Top of LISTED ENTRIES

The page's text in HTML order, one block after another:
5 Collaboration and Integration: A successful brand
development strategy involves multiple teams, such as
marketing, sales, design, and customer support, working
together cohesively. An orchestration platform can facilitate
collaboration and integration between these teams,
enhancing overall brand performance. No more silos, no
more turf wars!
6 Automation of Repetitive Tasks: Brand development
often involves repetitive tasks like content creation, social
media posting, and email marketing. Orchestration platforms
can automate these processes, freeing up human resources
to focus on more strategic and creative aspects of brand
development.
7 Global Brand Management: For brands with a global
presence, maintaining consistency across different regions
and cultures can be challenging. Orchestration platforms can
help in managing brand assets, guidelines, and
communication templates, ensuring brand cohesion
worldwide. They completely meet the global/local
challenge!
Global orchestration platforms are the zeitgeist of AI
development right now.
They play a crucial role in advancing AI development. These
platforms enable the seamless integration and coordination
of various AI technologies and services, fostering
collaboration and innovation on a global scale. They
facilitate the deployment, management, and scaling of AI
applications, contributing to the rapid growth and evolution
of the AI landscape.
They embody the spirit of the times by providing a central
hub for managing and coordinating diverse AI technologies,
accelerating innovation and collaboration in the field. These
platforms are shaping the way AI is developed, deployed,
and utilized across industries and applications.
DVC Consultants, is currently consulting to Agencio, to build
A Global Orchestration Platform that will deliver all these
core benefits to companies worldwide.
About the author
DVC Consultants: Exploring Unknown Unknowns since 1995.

Bottom of LISTED ENTRIES

## EXERCISE
Only a verbatim transcription of the lines from the one containing "A Global Orchestration" through the last line of the records counts as the answer.

## OUTPUT OF THE TASK
A Global Orchestration Platform that will deliver all these
core benefits to companies worldwide.
About the author
DVC Consultants: Exploring Unknown Unknowns since 1995.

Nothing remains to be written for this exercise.